About 50% of French Jews are intermarried, meaning many of the French Jews who would come to Israel would bring with them a non-Jewish spouse and non-Jewish children. Because of that, top Ashkenazi haredi rabbis say Israel should not encourage their immigration to Israel because that immigration will inevitably lead to more intermarriage and assimilation.

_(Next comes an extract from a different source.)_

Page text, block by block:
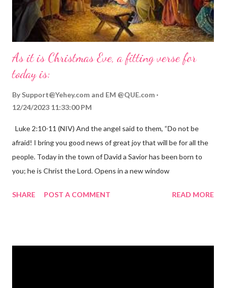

Above: Hyper Cacher kosher supermarker, the site of an Islamist fundamentalist terror attack ealier this month that killed four French Jews
Don’t Encourage French Jews To Move To Israel Because It Will Lead To Intermarriage, Haredi Rabbis Say
Shmarya Rosenberg • FailedMessiah.com
About 50% of French Jews are intermarried, meaning many of the French Jews who would come to Israel would bring with them a non-Jewish spouse and non-Jewish children. Because of that, top Ashkenazi haredi rabbis say Israel should not encourage their immigration to Israel because that immigration will inevitably lead to more intermarriage and assimilation, Ynet reported.
The non-Jewish spouses and children of French immigrants will also find it difficult or even impossible to convert to Judaism because haredi rabbis have chosen to demand the strictest level of religious observance from converts on one hand and discourage and even exclude such conversions on the other, sources reportedly said.

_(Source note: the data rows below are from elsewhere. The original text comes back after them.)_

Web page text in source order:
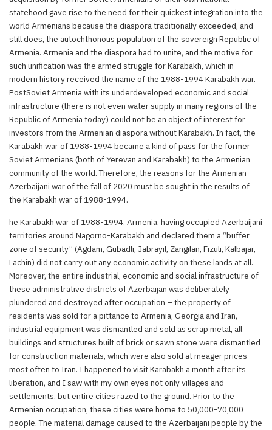
statehood gave rise to the need for their quickest integration into the
world Armenians because the diaspora traditionally exceeded, and
still does, the autochthonous population of the sovereign Republic of
Armenia. Armenia and the diaspora had to unite, and the motive for
such unification was the armed struggle for Karabakh, which in
modern history received the name of the 1988-1994 Karabakh war.
PostSoviet Armenia with its underdeveloped economic and social
infrastructure (there is not even water supply in many regions of the
Republic of Armenia today) could not be an object of interest for
investors from the Armenian diaspora without Karabakh. In fact, the
Karabakh war of 1988-1994 became a kind of pass for the former
Soviet Armenians (both of Yerevan and Karabakh) to the Armenian
community of the world. Therefore, the reasons for the Armenian-
Azerbaijani war of the fall of 2020 must be sought in the results of
the Karabakh war of 1988-1994.
he Karabakh war of 1988-1994. Armenia, having occupied Azerbaijani
territories around Nagorno-Karabakh and declared them a “buffer
zone of security” (Agdam, Gubadli, Jabrayil, Zangilan, Fizuli, Kalbajar,
Lachin) did not carry out any economic activity on these lands at all.
Moreover, the entire industrial, economic and social infrastructure of
these administrative districts of Azerbaijan was deliberately
plundered and destroyed after occupation – the property of
residents was sold for a pittance to Armenia, Georgia and Iran,
industrial equipment was dismantled and sold as scrap metal, all
buildings and structures built of brick or sawn stone were dismantled
for construction materials, which were also sold at meager prices
most often to Iran. I happened to visit Karabakh a month after its
liberation, and I saw with my own eyes not only villages and
settlements, but entire cities razed to the ground. Prior to the
Armenian occupation, these cities were home to 50,000-70,000
people. The material damage caused to the Azerbaijani people by the

Various haredi media outlets reportedly wrote that many of the immigrants would refuse to convert or would convert through Orthodox conversion courts that do not meet strict haredi standards. And either will lead to more mixed marriages in the future, they wrote. Therefore, French Jews should not be encouraged to move to Israel.
Yated Ne’eman, the newspaper-mouthpiece of the mainstream non-hasidic Ashkenazi haredi faction headed by Rabbi Aharon Leib Steinman, spoke with haredi rabbis perform conversions and asked if they thought the haredi public was prepared to absorb new immigrants from France.
The rabbis reportedly responded they were fearful that Jews who observe mitzvot (i.e., who are Orthodox or traditional) now in France would come to Israel, become involved with the secular Israelis and would then stop keeping Shabbat and would violate other mitzvot.
The #2 mainstream faction leader, Rabbi Chaim Kanievsky, reportedly ruled that a person may only make aliyah "if he finds himself in a clear religious place."
Steinman, the supreme mainstream faction leader, reportedly said the call for immigration of Jews from France to Israel was "hasty.” There is no reason to make aliyah, Steinman said, “because the Messiah has yet to arrive." According to a report in the haredi Kikar HaShabbat website, Steinman also said that the security situation is difficult in Israel, too, and that Jews are also being murdered in Israel.
HaPeles, the mouthpiece of the non-hasidic Ashkeanzi haredi rebel faction headed by Rabbi Shmuel Auerbach, also opposes bringing French Jews to Israel. It wrote that the call for French Jews to immigrate to Israel is really driven by Zionism’s power drunkenness, – which haredim oppose on theological grounds – not French Jews’ security needs.